Dataset excerpts:

Start of Block

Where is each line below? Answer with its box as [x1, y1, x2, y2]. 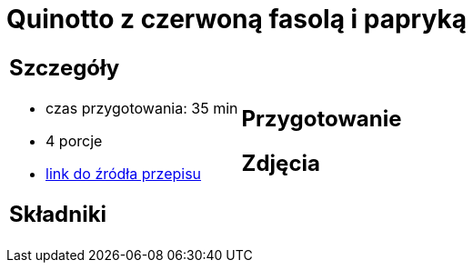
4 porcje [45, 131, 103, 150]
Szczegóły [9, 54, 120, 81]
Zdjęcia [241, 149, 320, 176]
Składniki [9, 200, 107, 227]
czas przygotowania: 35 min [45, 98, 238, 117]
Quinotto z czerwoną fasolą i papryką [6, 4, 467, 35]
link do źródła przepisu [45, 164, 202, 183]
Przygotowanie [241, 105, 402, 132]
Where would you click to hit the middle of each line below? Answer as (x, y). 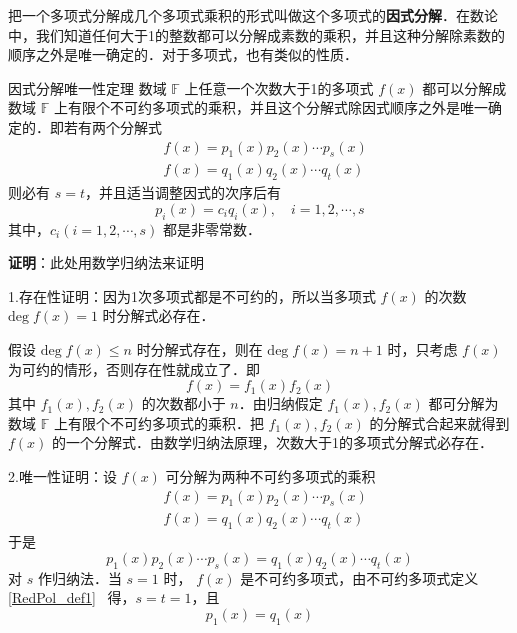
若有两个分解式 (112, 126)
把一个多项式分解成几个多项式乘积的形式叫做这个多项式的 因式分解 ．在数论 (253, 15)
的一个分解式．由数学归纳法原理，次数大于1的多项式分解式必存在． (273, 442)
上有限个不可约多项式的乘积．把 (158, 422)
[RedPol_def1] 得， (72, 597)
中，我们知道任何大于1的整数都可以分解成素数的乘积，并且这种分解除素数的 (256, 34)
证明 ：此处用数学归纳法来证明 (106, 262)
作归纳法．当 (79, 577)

End of Block
Start of Block

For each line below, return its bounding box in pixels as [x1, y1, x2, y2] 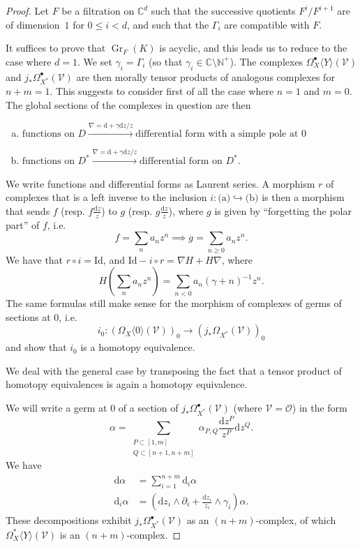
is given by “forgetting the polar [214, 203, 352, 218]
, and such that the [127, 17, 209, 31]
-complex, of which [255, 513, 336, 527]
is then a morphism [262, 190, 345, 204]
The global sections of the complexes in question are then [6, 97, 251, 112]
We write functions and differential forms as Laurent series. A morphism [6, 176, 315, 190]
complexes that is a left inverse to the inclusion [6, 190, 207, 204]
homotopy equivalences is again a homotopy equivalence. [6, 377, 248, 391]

End of Block

Write down, word for word, the lines above from the one containing "中，我们知道任何大于1的整数都可以分解成素数的乘积，并且这种分解除素数的 (256, 34)" through the one containing "作归纳法．当 (79, 577)", both ends included.

中，我们知道任何大于1的整数都可以分解成素数的乘积，并且这种分解除素数的 (256, 34)
证明 ：此处用数学归纳法来证明 (106, 262)
作归纳法．当 (79, 577)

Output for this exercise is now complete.